Work request » Repeat exactly, and only, the lines below starting at the line that contains "Where is each" and ending at the line that contains "Why They Should Go (16, 208, 140, 224)", inclusive of both.

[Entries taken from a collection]

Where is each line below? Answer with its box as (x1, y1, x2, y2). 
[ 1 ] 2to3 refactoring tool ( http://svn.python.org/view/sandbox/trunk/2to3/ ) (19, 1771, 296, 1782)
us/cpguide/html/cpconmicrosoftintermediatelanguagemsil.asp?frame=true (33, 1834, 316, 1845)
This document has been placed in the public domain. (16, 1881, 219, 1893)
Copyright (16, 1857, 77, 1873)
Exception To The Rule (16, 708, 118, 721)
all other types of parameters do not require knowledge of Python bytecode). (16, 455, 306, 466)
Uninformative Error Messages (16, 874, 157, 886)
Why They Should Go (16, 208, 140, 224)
---
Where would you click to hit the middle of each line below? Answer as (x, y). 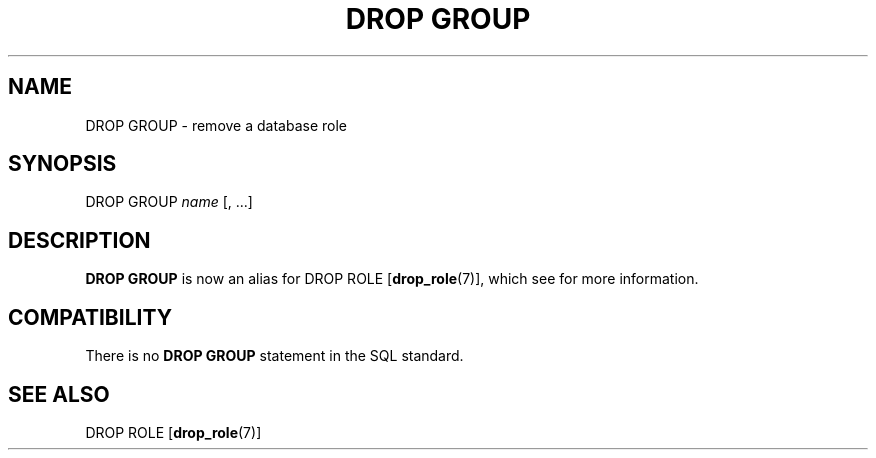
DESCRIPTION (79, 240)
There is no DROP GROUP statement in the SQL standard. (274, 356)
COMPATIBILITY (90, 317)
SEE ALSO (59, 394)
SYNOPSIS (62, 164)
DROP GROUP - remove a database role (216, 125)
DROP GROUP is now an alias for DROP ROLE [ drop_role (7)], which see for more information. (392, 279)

Solution to this problem »
Where is each line below? Answer with its box as (x1, y1, x2, y2). 
[ 1 ] 2to3 refactoring tool ( http://svn.python.org/view/sandbox/trunk/2to3/ ) (19, 1771, 296, 1782)
us/cpguide/html/cpconmicrosoftintermediatelanguagemsil.asp?frame=true (33, 1834, 316, 1845)
This document has been placed in the public domain. (16, 1881, 219, 1893)
Copyright (16, 1857, 77, 1873)
Exception To The Rule (16, 708, 118, 721)
all other types of parameters do not require knowledge of Python bytecode). (16, 455, 306, 466)
Uninformative Error Messages (16, 874, 157, 886)
Why They Should Go (16, 208, 140, 224)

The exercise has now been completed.